Dr Andrew Huberman, American neuroscientist and podcaster, has given his take on the widely spread theory.

On the podcast Modern Wisdom, Huberman said: "People, and in particular children, who over-use mouth breathing as opposed to nasal breathing have changes in the structure of the face that makes them far more unattractive than if they were to mouth breathe.

"The characteristic change in the face when one over-does mouth breathing is that the chin starts to move back towards the neck and the eyes become droopy because there is less use of the sinuses."

Huberman advises that we should all be able to place our tongues on the roof of our mouths without feeling our teeth with ease.

If you struggle, you may be a mouth breather - which can also cause under-eye bags and a downward slant of the eyes.

We should all be trying to breathe through our noses (Getty Stock Image)
We should all be trying to breathe through our noses (Getty Stock Image)

Breathing through your mouth allows less oxygen to be breathed in - which can cause these side effects.

Huberman added: 'Deliberately nasal breathing through most of your cardiovascular training will help dilate the sinuses which leads to better air flow which makes nasal breathing easier."

Practice makes perfect.

The author of 'author of Breath: The New Science of a Lost Art', James Nestor, told the Daily Mail that he was informed a health issue he had was the result of not nasal breathing.

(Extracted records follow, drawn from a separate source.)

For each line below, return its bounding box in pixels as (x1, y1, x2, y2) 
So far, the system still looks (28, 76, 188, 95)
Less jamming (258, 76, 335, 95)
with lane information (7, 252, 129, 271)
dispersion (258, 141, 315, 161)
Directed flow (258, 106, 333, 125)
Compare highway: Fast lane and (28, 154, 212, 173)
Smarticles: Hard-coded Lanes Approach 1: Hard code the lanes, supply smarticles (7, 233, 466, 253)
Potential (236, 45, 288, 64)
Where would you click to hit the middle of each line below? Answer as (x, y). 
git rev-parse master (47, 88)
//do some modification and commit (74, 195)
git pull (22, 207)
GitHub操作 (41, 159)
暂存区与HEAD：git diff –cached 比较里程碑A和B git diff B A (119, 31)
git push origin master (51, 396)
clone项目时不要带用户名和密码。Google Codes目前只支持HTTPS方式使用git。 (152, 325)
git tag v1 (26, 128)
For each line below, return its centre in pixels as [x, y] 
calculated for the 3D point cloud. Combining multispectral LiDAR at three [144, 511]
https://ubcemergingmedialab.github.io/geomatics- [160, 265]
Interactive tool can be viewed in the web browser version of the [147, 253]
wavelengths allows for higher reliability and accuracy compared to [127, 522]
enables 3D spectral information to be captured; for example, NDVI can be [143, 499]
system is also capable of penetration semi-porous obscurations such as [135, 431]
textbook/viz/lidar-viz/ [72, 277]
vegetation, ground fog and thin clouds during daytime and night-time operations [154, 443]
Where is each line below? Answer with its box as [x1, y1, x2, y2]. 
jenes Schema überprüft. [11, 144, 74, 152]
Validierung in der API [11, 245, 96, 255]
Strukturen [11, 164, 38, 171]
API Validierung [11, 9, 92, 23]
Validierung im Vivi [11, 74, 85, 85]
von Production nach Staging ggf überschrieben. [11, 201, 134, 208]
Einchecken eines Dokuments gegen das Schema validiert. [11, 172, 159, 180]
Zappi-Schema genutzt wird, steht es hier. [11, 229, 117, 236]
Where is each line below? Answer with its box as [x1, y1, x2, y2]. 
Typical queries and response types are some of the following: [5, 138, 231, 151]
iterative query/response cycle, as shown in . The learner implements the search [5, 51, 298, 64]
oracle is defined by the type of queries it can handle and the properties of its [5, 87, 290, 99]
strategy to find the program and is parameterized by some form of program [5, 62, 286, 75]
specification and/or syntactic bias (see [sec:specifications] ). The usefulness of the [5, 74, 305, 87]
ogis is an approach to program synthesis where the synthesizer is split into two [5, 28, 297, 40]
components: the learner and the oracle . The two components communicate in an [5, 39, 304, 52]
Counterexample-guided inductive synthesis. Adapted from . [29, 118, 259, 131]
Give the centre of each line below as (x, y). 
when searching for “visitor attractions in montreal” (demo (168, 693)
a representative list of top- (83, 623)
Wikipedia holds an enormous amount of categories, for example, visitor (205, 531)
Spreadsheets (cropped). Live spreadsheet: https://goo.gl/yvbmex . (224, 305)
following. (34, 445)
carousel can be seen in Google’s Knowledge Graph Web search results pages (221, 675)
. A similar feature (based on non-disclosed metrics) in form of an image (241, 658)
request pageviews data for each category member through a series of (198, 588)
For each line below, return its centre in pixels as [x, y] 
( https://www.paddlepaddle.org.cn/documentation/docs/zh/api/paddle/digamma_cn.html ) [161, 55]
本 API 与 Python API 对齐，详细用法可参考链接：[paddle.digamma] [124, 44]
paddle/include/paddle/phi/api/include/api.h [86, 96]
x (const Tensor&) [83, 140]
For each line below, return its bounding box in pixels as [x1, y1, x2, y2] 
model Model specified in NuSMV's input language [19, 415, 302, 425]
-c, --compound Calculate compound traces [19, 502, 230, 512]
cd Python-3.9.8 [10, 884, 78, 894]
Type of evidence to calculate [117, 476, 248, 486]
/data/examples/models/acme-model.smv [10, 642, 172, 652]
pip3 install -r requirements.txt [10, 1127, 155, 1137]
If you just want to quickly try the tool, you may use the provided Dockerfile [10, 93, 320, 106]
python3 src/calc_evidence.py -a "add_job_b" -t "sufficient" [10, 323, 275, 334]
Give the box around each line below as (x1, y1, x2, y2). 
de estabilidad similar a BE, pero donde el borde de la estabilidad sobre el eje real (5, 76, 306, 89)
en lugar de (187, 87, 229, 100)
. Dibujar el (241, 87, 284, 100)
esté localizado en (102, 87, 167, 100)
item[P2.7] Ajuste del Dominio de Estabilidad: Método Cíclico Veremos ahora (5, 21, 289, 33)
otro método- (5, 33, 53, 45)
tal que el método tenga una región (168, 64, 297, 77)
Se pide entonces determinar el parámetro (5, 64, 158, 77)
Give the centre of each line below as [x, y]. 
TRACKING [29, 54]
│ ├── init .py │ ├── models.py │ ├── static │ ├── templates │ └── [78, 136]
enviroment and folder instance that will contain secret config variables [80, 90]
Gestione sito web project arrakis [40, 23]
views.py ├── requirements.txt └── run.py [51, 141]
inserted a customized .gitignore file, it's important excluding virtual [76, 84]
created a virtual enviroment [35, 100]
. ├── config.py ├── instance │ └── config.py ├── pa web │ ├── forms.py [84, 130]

He said: "I thought she was insane. I fixed it. And I have not had one of those issues since. That was more than 10 years ago."

He added: "We should breathe the way we have naturally evolved to breathe.

"There is nothing really fancy about it, just look at a healthy infant breathing into its belly and through the nose in a slow-paced rhythm."

According to Nestor, approximately 60% of people mouth breathe when they sleep - which, as per the British Snoring and Sleep Apnoea Association, can worsen snoring.

Featured Image Credit: YouTube/@hubermanlab/Getty Stock Images

Topics: Science, Social Media, Life, Real Life, Health, Sleep

Kya Buller
Kya Buller

Kya is a Journalist at Tyla. She loves covering issues surrounding identity, gender, sex and relationships, and mental health. Contact: [email protected]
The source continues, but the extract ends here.